## EXCERPTED DATA
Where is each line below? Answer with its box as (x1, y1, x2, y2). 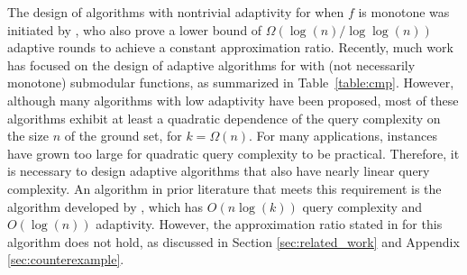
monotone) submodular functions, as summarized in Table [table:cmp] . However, (7, 73, 454, 92)
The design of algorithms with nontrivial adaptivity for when (7, 3, 344, 21)
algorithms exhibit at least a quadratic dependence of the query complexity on (7, 108, 441, 127)
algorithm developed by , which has (7, 197, 204, 215)
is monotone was (358, 3, 450, 21)
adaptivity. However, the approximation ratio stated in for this (96, 215, 443, 234)
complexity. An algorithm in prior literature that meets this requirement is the (7, 179, 442, 197)
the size (7, 126, 49, 145)
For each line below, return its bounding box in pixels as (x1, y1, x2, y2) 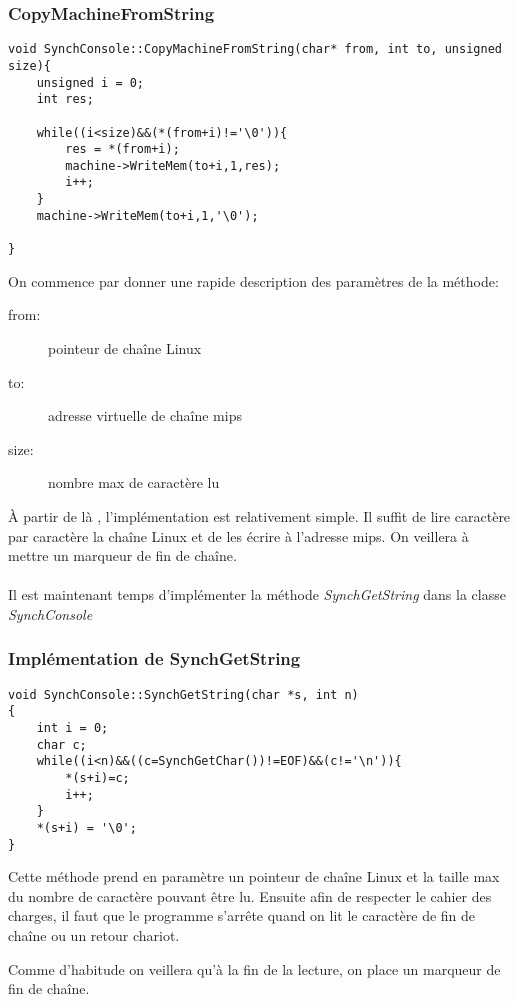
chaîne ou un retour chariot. (8, 925, 180, 946)
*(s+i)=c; (65, 770, 130, 785)
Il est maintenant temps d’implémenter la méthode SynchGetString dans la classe (8, 584, 506, 605)
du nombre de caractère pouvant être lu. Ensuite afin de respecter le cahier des (8, 885, 492, 906)
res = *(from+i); (65, 142, 180, 157)
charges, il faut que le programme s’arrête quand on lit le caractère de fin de (8, 905, 476, 926)
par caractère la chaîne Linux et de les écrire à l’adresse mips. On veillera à (8, 525, 469, 546)
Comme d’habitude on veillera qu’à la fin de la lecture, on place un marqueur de (8, 958, 501, 979)
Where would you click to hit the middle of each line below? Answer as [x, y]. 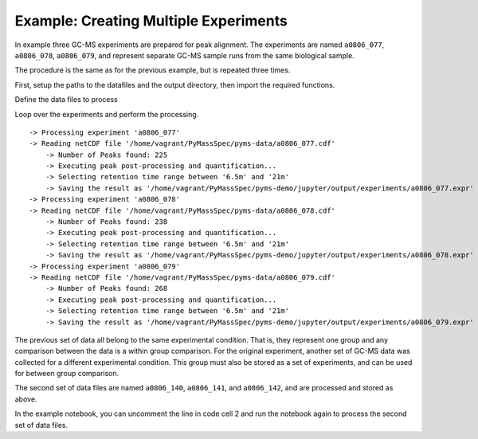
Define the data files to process [67, 100]
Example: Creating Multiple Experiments [151, 21]
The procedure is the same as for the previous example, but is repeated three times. [153, 70]
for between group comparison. [67, 374]
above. [26, 399]
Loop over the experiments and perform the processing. [107, 114]
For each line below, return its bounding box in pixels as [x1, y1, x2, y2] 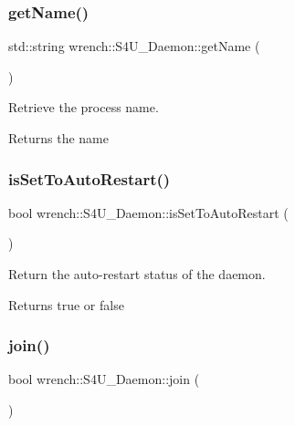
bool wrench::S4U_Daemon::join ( [8, 369, 200, 389]
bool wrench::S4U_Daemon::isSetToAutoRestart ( [8, 203, 289, 222]
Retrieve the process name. [8, 98, 159, 117]
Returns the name [8, 129, 109, 147]
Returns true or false [8, 295, 124, 314]
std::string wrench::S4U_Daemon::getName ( [8, 36, 260, 56]
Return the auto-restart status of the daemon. [8, 265, 266, 283]
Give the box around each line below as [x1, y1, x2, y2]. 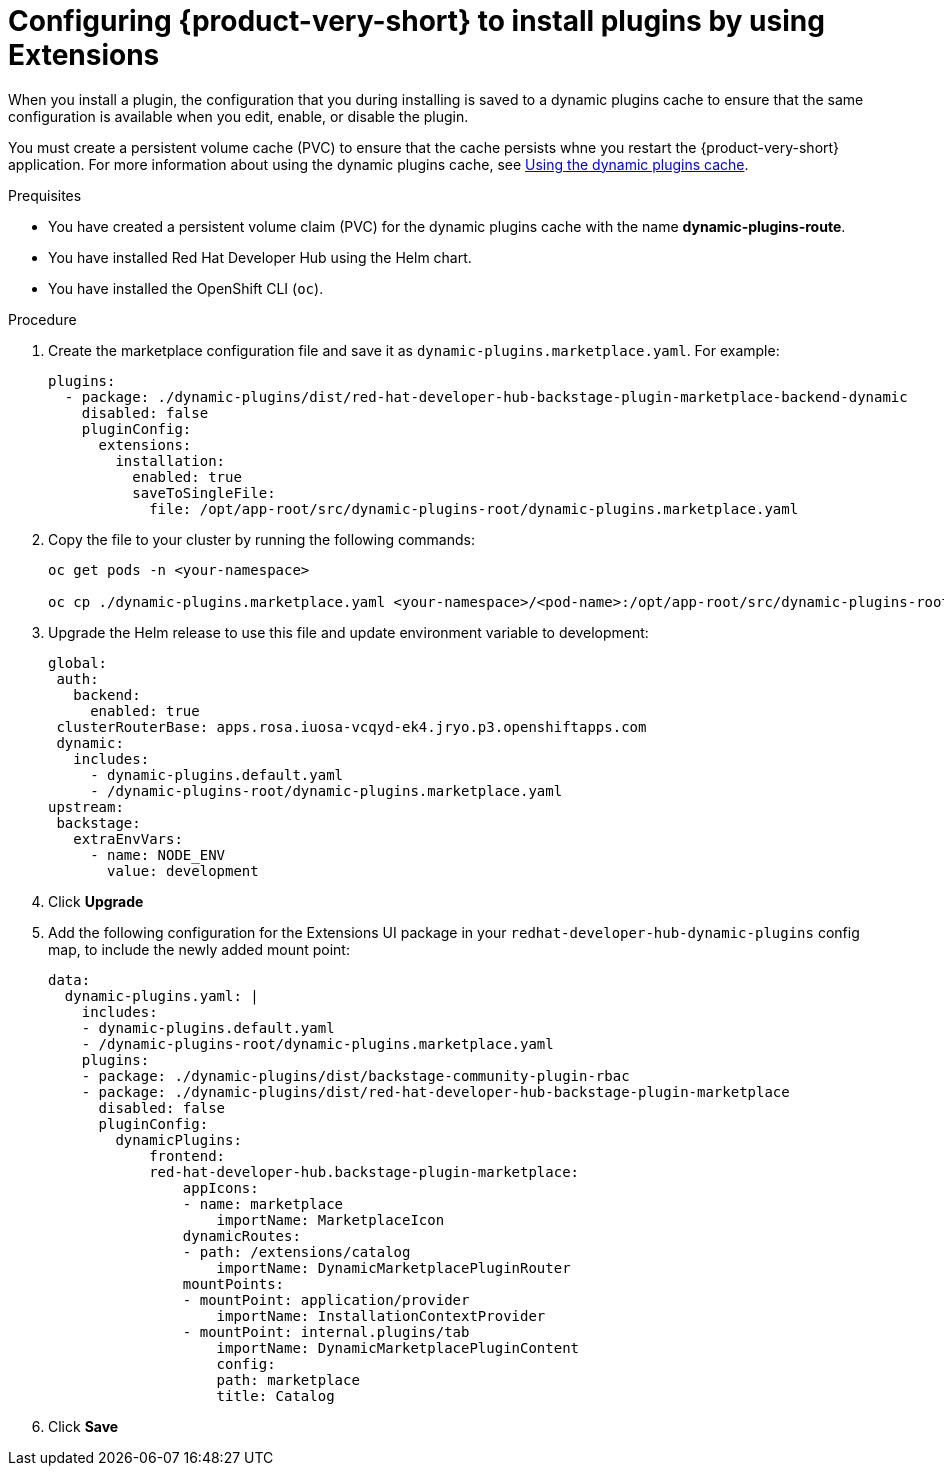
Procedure [8, 310, 77, 328]
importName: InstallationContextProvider [216, 1307, 546, 1324]
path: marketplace [216, 1371, 360, 1388]
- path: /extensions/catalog [182, 1243, 411, 1260]
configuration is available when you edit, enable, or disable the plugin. [8, 107, 469, 125]
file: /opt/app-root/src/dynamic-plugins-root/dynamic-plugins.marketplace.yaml [149, 500, 799, 517]
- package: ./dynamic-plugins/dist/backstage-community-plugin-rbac [81, 1067, 630, 1084]
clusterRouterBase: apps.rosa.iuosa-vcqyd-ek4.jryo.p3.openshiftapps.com [56, 718, 647, 735]

## WHAT YOU WILL DO
Pictures are not part of the copy; reproduce everything else in the records exactly.

## SOLVED PROBLEM
Where is each line below? Answer with its box as (x1, y1, x2, y2). 
monotone) submodular functions, as summarized in Table [table:cmp] . However, (7, 73, 454, 92)
The design of algorithms with nontrivial adaptivity for when (7, 3, 344, 21)
algorithms exhibit at least a quadratic dependence of the query complexity on (7, 108, 441, 127)
algorithm developed by , which has (7, 197, 204, 215)
is monotone was (358, 3, 450, 21)
adaptivity. However, the approximation ratio stated in for this (96, 215, 443, 234)
complexity. An algorithm in prior literature that meets this requirement is the (7, 179, 442, 197)
the size (7, 126, 49, 145)
For each line below, return its bounding box in pixels as (x1, y1, x2, y2) 
chaîne ou un retour chariot. (8, 925, 180, 946)
*(s+i)=c; (65, 770, 130, 785)
Il est maintenant temps d’implémenter la méthode SynchGetString dans la classe (8, 584, 506, 605)
du nombre de caractère pouvant être lu. Ensuite afin de respecter le cahier des (8, 885, 492, 906)
res = *(from+i); (65, 142, 180, 157)
charges, il faut que le programme s’arrête quand on lit le caractère de fin de (8, 905, 476, 926)
par caractère la chaîne Linux et de les écrire à l’adresse mips. On veillera à (8, 525, 469, 546)
Comme d’habitude on veillera qu’à la fin de la lecture, on place un marqueur de (8, 958, 501, 979)
Where would you click to hit the middle of each line below? Answer as [x, y]. 
Define the data files to process [67, 100]
Example: Creating Multiple Experiments [151, 21]
The procedure is the same as for the previous example, but is repeated three times. [153, 70]
for between group comparison. [67, 374]
above. [26, 399]
Loop over the experiments and perform the processing. [107, 114]
For each line below, return its bounding box in pixels as [x1, y1, x2, y2] 
bool wrench::S4U_Daemon::join ( [8, 369, 200, 389]
bool wrench::S4U_Daemon::isSetToAutoRestart ( [8, 203, 289, 222]
Retrieve the process name. [8, 98, 159, 117]
Returns the name [8, 129, 109, 147]
Returns true or false [8, 295, 124, 314]
std::string wrench::S4U_Daemon::getName ( [8, 36, 260, 56]
Return the auto-restart status of the daemon. [8, 265, 266, 283]
Give the box around each line below as [x1, y1, x2, y2]. 
Procedure [8, 310, 77, 328]
importName: InstallationContextProvider [216, 1307, 546, 1324]
path: marketplace [216, 1371, 360, 1388]
- path: /extensions/catalog [182, 1243, 411, 1260]
configuration is available when you edit, enable, or disable the plugin. [8, 107, 469, 125]
file: /opt/app-root/src/dynamic-plugins-root/dynamic-plugins.marketplace.yaml [149, 500, 799, 517]
- package: ./dynamic-plugins/dist/backstage-community-plugin-rbac [81, 1067, 630, 1084]
clusterRouterBase: apps.rosa.iuosa-vcqyd-ek4.jryo.p3.openshiftapps.com [56, 718, 647, 735]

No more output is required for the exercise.